Une confirmation de l’arrêt du 12 mars 2012 en son principe

En matière de sécurité des produits, on se souvient[1] que l’arrêt de la CJUE du 21 décembre 2011[2] interprétatif de la Directive  85/374 du 25 juillet 1985, implique que rien n’empêche de prévoir un régime de responsabilité propre -sans faute- du prestataire de soins en vue de la réparation des dommages causés par un produit défectueux dans le cadre d’une prestation de services, régime qui s’ajoutera au régime de responsabilité du producteur qui découle de la directive.

L’arrêt de la CJUE précisant que la responsabilité susceptible d’incomber à « un utilisateur » « …qui a fait usage dans le cadre d’une prestation de soins prodigués à un patient d’un produit ou d’un appareil qu’il a préalablement acquis…ne relève pas des points que réglemente la Directive 85/374 et échappe ainsi au champ d’application de cette dernière », le conseil d’Etat avait ainsi, par arrêt du 12 mars 2012[3], considéré que c’était à bon droit que les juges d’appel avaient reconnu le service public hospitalier responsable des conséquences dommageables de la défaillance de l’appareil en question, même en l’absence de faute et sans préjudice des actions qu’il est susceptible d’exercer à l’encontre du fabricant.
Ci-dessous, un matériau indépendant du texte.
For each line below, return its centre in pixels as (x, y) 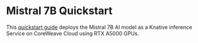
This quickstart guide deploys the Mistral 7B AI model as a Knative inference (99, 27)
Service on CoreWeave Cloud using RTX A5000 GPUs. (73, 33)
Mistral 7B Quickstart (59, 11)
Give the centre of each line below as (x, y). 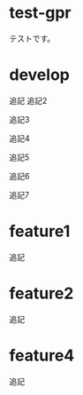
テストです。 (32, 38)
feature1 (40, 231)
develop (40, 75)
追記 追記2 (28, 100)
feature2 (41, 293)
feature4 (42, 355)
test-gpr (40, 13)
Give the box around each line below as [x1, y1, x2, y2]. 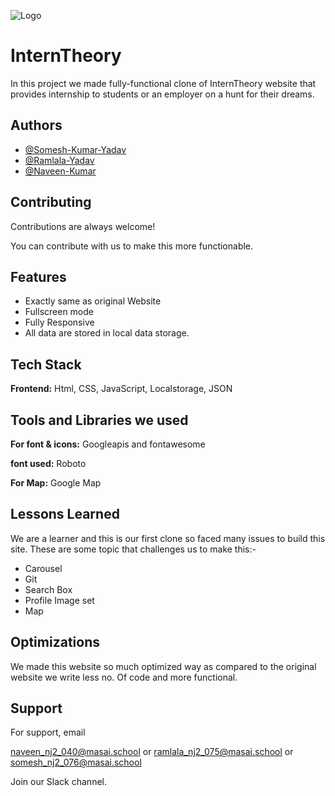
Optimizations [10, 634, 100, 651]
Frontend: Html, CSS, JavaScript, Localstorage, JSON [10, 383, 233, 395]
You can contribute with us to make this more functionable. [10, 240, 254, 252]
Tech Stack [10, 356, 82, 373]
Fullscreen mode [24, 306, 95, 318]
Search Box [24, 583, 73, 595]
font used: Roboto [10, 458, 87, 469]
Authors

La décision était prononcée à propose d’une espèce mettant en cause la responsabilité de l’hôpital pour des dommages causés par un matelas chauffant défectueux.

Ici, dans cet arrêt du 25 juillet 2013, c’est le même principe de droit qui est appliqué dans une espèce qui concerne l’implantation dans le corps du patient d’une prothèse de genou défectueuse, le centre hospitalier étant au sens de la directive l’utilisateur du produit et non un fournisseur : en cela il échappe à l’application de la Directive 85/374.
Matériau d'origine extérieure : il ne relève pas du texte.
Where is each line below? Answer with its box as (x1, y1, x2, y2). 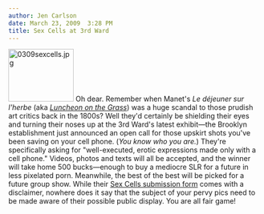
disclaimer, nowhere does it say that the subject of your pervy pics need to (8, 188, 256, 197)
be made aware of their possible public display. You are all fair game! (8, 196, 237, 206)
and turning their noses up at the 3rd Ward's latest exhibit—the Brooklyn (8, 119, 247, 129)
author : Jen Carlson (8, 11, 78, 20)
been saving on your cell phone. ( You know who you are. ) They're (8, 137, 227, 147)
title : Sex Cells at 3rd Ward (8, 26, 110, 34)
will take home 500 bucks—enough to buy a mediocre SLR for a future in (8, 162, 249, 172)
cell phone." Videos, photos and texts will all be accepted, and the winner (8, 154, 251, 164)

Une application dans le cadre d’une implantation de prothèse

Le conseil d’Etat assimile le professionnel de santé qui pose une prothèse dans le corps du patient à celui qui fait usage pour l’exécution des soins d’un quelconque matériel éventuellement réutilisable dans le cadre d’autres prestations de soins et dont il ne se dessaisit pas (matelas chauffant, produit désinfectant, table d’examen, appareils respirateurs ou de radiographie).
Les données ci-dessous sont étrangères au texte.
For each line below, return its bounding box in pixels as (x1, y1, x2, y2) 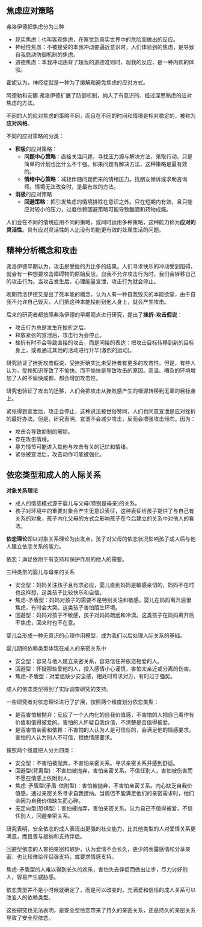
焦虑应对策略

La notion d’utilisateur et de fournisseur semblent ici se confondre, ce qui a le mérite de la simplicité dans la mesure où pour certains produits, la distinction peut s’avérer complexe (compresses, crèmes désinfectantes ou autres produits consommables).

Une brèche dans l’effort d’harmonisation des hautes juridictions

Si le conseil d’Etat a ainsi choisi la voie d’une responsabilité sans faute, voie qu’il avait déjà ouverte avec sa jurisprudence Marzouk du 9 juillet 2003[4], la Cour de cassation a par arrêt du 12 juillet 2012[5], retenu que « la responsabilité des prestataires de services de soins, qui ne peuvent être assimilés à des distributeurs de produits ou dispositifs médicaux et dont les prestations visent essentiellement à faire bénéficier les patients des traitements et techniques les plus appropriés à l’amélioration de leur état, ne relève pas, hormis le cas où ils en sont eux-mêmes les producteurs, du champ d’application de la directive et ne peut dès lors être recherchée que pour faute lorsqu’ils ont recours aux produits, matériels et dispositifs médicaux nécessaires à l’exercice de leur art ou à l’accomplissement d’un acte médical, pourvu que soit préservée leur faculté et/ou celle de la victime de mettre en cause la responsabilité du producteur sur le fondement de ladite directive lorsque se trouvent remplies les conditions prévues par celle-ci …». La cour de cassation a réaffirmé ce même principe s’agissant de la responsabilité du dentiste pour défaut de la prothèse dentaire, dans un arrêt du 20 mars 2013[6].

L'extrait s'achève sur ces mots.